# New Field Champion!! Thistle Rocks Red Ike received his FC today!



## Alaska7133

Congratulations Tom & Lynn Lane! First place today will finish Ike for his FC title. I’m not sure if he will be eligible to run the NRC next year, he does have a 4th place this year also. Hopefully someone can answer that question.

Pedigree: Thistle Rocks Red Ike MH QA2 WCX

Tom & Lynn have been playing the field trial game since the 1970’s. This is their first FC title!


----------



## Swampcollie

I like Ike!!


----------



## nolefan

Thanks for the background on his owners, that is pretty amazing. And a good reminder that those special dogs aren't a dime a dozen.


----------



## MillionsofPeaches

this is so amazing!! Congratulations to the Lanes. People do not realize how hard this field trial game is for all retrievers much less a minority breed in the sport. This is a major accomplishment for the owners as well as for the golden retriever breed! The amount of time, money, blood sweat and tears (not to mention having a dog with the talent to even hang) that went into that title is immeasurable. I'm so happy for them!


----------



## MillionsofPeaches

for some reason I think they need a win (he has) and two points to go to the NRC.


----------



## Alaska7133

MOP he does have a few JAMs and RJAMs. Do they carry any points?


----------



## MillionsofPeaches

No they don’t. And a fourth only is half a point which I find insufferable in these huge opens...


----------



## Alaska7133

Swampcollie said:


> I like Ike!!


Ike is the perfect golden retriever. His temperament is wonderful. He’s not hyper or crazy. He’s calm and is perfectly happy laying on the couch watching tv with his family. He’s sweet and good to all the dogs he meets. When he’s been in my house, he got along just fine with my goldens and fit in like he had always been there. That’s saying a lot. He’s a thinker and a planner. He’s just an all round nice dog, no matter the situation. He doesn’t whine or bark or be obnoxious. He’s being bred to my guy Riot’s littermate sister. I think that will be a nice breeding. Ike’s brother Newt is another very nice dog. And their sister Je’a is a super sweet bitch. Tom and Lynn have done a great job in their breeding selections. Good for them!


----------



## Swampcollie

I've seen Ike and Newt many times. (We train on the same grounds.) I've judged them in a few tests along the way as well.


----------



## gdgli

Congratulations to Ike and the Lanes!


----------



## Alaska7133

I suggest we all go to Entry Express Event Management Systems and look at the list of dogs that Ike beat. Really we all should. We need to appreciate the difficulty of this trial. Ike beat NFC Gizmo and 20 FC labs. Ike beat Lardy’s truck and he beat the Arthur’s trucks. Now that’s amazing! This isn’t just any trial. 73 of the best dogs from around the US. Now if Ike could pull off another point or two and he’ll be in the NRC next year which would be so fantastic. I think we should all cross our fingers.


----------



## FTGoldens

Alaska7133 said:


> I suggest we all go to Entry Express Event Management Systems and look at the list of dogs that Ike beat. Really we all should. We need to appreciate the difficulty of this trial. Ike beat NFC Gizmo and 20 FC labs. Ike beat Lardy’s truck and he beat the Arthur’s trucks. Now that’s amazing! This isn’t just any trial. 73 of the best dogs from around the US. Now if Ike could pull off another point or two and he’ll be in the NRC next year which would be so fantastic. I think we should all cross our fingers.

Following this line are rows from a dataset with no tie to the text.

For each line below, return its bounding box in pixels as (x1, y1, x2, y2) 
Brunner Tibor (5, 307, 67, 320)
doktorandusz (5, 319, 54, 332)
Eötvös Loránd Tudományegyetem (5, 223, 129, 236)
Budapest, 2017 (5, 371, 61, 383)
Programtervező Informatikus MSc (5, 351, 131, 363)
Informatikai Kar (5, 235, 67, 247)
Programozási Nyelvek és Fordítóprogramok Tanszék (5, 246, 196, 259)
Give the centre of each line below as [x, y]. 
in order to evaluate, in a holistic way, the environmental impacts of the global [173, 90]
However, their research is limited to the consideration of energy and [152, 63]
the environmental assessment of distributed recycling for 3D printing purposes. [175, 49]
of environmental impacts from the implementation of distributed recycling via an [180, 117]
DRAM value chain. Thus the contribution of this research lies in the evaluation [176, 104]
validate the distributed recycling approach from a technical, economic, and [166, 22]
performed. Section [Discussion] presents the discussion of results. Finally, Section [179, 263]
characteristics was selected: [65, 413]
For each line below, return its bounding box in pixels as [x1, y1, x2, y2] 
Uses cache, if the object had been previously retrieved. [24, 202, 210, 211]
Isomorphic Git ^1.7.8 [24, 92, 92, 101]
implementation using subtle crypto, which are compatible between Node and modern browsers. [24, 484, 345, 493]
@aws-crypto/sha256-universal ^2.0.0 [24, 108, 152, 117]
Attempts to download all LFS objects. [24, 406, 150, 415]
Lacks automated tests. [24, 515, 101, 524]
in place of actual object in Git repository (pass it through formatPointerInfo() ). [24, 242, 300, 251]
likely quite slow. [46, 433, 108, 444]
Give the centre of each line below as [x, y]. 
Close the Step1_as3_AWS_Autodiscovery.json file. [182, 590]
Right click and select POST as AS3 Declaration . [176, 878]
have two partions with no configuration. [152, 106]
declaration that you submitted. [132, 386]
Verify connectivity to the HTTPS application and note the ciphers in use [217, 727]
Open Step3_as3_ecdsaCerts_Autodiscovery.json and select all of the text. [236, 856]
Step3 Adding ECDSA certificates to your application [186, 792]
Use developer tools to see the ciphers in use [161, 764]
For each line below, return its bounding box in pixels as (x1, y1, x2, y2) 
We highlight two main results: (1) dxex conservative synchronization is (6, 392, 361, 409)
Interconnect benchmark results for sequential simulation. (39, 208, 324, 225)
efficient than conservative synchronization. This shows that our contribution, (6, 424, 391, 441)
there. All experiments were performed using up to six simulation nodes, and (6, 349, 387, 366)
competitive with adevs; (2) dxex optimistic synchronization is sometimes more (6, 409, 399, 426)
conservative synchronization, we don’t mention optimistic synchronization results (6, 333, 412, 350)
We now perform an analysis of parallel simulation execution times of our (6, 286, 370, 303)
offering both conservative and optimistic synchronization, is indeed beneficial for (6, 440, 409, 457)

Thanks Alaska, your delineation of the competition that Ike was up against shows the level of his accomplishment.

Congratulations to Tom and Lynn, two of the nicest folks in the game! 
There are two others that need recognition ... Ike's #1 fan and sometimes handler and trainer, Adam Lane, as well as Steve Yozamp, who has done a great job making Ike an all-age competitor!

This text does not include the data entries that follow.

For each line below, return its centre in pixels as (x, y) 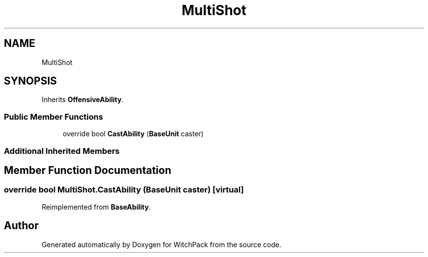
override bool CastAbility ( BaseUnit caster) (133, 134)
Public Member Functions (53, 117)
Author (21, 226)
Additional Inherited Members (62, 151)
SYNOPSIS (31, 81)
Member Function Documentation (88, 170)
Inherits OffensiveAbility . (83, 100)
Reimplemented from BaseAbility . (96, 207)
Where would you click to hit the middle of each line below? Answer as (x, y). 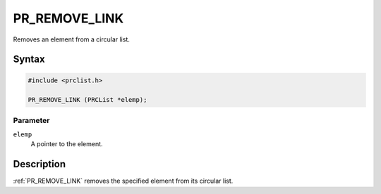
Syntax (29, 59)
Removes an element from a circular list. (71, 39)
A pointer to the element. (67, 144)
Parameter (31, 120)
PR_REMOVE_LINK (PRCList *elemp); (87, 100)
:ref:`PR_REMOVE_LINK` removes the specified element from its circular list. (123, 181)
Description (40, 164)
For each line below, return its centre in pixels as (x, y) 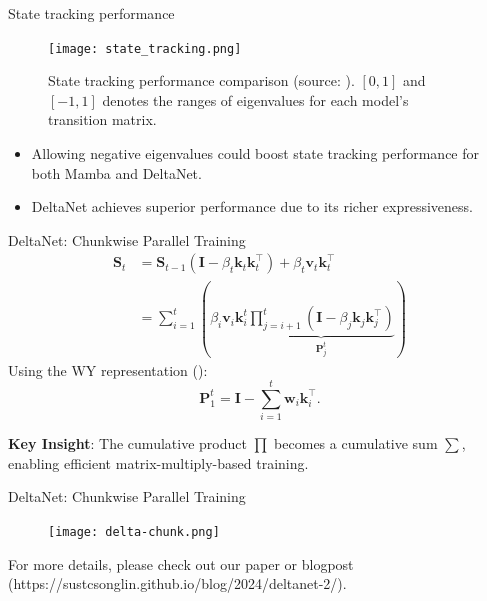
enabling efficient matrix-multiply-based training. (158, 462)
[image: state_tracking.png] (145, 48)
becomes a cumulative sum (356, 443)
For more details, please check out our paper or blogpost (181, 563)
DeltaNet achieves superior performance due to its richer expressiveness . (252, 206)
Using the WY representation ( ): (108, 369)
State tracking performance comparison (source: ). (201, 80)
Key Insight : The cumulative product (127, 443)
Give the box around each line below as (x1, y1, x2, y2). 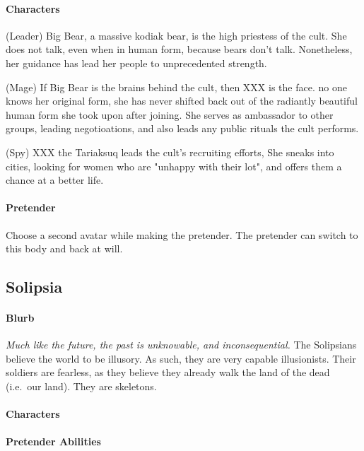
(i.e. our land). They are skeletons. (6, 379, 157, 394)
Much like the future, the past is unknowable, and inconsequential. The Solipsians (6, 337, 357, 352)
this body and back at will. (6, 241, 123, 256)
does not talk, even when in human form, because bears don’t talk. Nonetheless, (6, 42, 353, 57)
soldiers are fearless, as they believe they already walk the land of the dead (6, 365, 330, 380)
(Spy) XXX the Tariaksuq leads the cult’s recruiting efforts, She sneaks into (6, 144, 334, 159)
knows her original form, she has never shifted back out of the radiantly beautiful (6, 93, 358, 108)
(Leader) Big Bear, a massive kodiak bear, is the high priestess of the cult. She (6, 28, 347, 42)
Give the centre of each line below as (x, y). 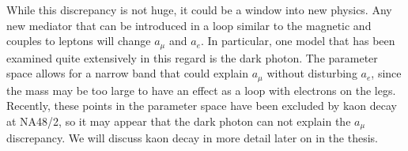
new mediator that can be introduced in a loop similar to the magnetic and (189, 25)
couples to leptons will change (79, 41)
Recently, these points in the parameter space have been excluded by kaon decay (202, 106)
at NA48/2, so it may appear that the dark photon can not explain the (179, 121)
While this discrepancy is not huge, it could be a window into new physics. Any (199, 9)
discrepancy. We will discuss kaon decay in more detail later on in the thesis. (192, 138)
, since (386, 73)
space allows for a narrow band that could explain (127, 73)

So Ike needs to earn 2 more Open/Limited/Restricted/Special points before the 2018 NRC to be held in November ... the hardest points to get are the ones you don't yet have, so we'll need to be Ike's Fan Club and do what we can to encourage the team to get those points.

FTGoldens


----------



## Alaska7133

FTGoldens said:


> Thanks Alaska, your delineation of the competition that Ike was up against shows the level of his accomplishment.
> 
> Congratulations to Tom and Lynn, two of the nicest folks in the game!
> There are two others that need recognition ... Ike's #1 fan and sometimes handler and trainer, Adam Lane, as well as Steve Yozamp, who has done a great job making Ike an all-age competitor!
> 
> So Ike needs to earn 2 more Open/Limited/Restricted/Special points before the 2018 NRC to be held in November ... the hardest points to get are the ones you don't yet have, so we'll need to be Ike's Fan Club and do what we can to encourage the team to get those points.
> 
> FTGoldens


FT,
Could you fill us in on the dates that Ike can acquire the points for the 2018 NRC? Ike has a 4th from Oct. 27th. Will that 4th count?

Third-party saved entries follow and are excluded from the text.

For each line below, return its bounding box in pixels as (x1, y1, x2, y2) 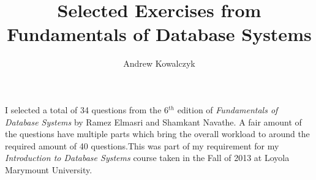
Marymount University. (5, 163, 92, 176)
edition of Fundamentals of (177, 103, 278, 116)
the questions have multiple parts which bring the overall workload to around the (5, 127, 310, 140)
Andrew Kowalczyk (123, 57, 195, 70)
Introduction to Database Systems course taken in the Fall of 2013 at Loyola (5, 151, 290, 164)
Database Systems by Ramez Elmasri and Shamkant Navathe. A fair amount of (5, 115, 302, 128)
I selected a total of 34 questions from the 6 (5, 103, 169, 116)
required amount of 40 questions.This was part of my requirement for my (5, 139, 279, 152)
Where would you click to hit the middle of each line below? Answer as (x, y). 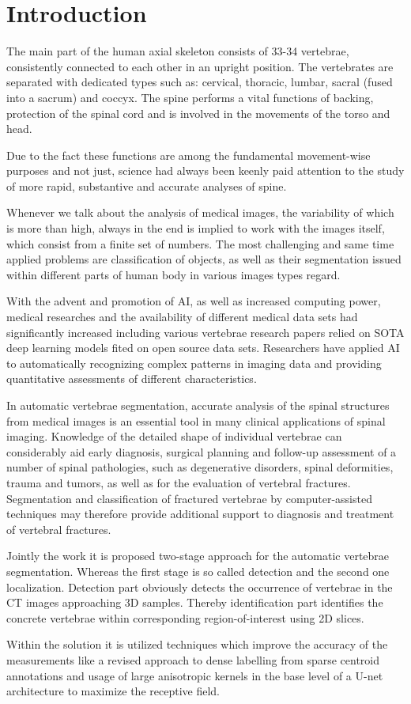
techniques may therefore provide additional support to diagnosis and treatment (200, 514)
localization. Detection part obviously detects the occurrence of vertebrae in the (200, 587)
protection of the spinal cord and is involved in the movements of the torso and (198, 113)
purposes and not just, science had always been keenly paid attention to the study (205, 170)
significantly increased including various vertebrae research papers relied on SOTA (205, 332)
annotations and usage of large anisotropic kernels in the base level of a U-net (195, 675)
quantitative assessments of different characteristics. (132, 378)
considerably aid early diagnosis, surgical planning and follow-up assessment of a (202, 451)

Adam Lane has definitely been a big part of Ike's life and training. It will be a very Merry Christmas in the Lane household this year.

Steve Yozamp is an excellent trainer. He had my Riot for 2.5 months this summer. I had the opportunity to train with Steve for a week. He is excellent at explaining set ups and working with novice handlers like me. He is great with dogs. His kennels are very well kept. His dogs are healthy and happy. If anyone is looking for a pro, I'd put Steve up there as a very good pro to work one on one with. I would definitely send Riot back to Steve.


----------



## FTGoldens

Alaska7133 said:


> FT,
> Could you fill us in on the dates that Ike can acquire the points for the 2018 NRC? Ike has a 4th from Oct. 27th. Will that 4th count?
> 
> Adam Lane has definitely been a big part of Ike's life and training. It will be a very Merry Christmas in the Lane household this year.
> 
> Steve Yozamp is an excellent trainer. He had my Riot for 2.5 months this summer. I had the opportunity to train with Steve for a week. He is excellent at explaining set ups and working with novice handlers like me. He is great with dogs. His kennels are very well kept. His dogs are healthy and happy. If anyone is looking for a pro, I'd put Steve up there as a very good pro to work one on one with. I would definitely send Riot back to Steve.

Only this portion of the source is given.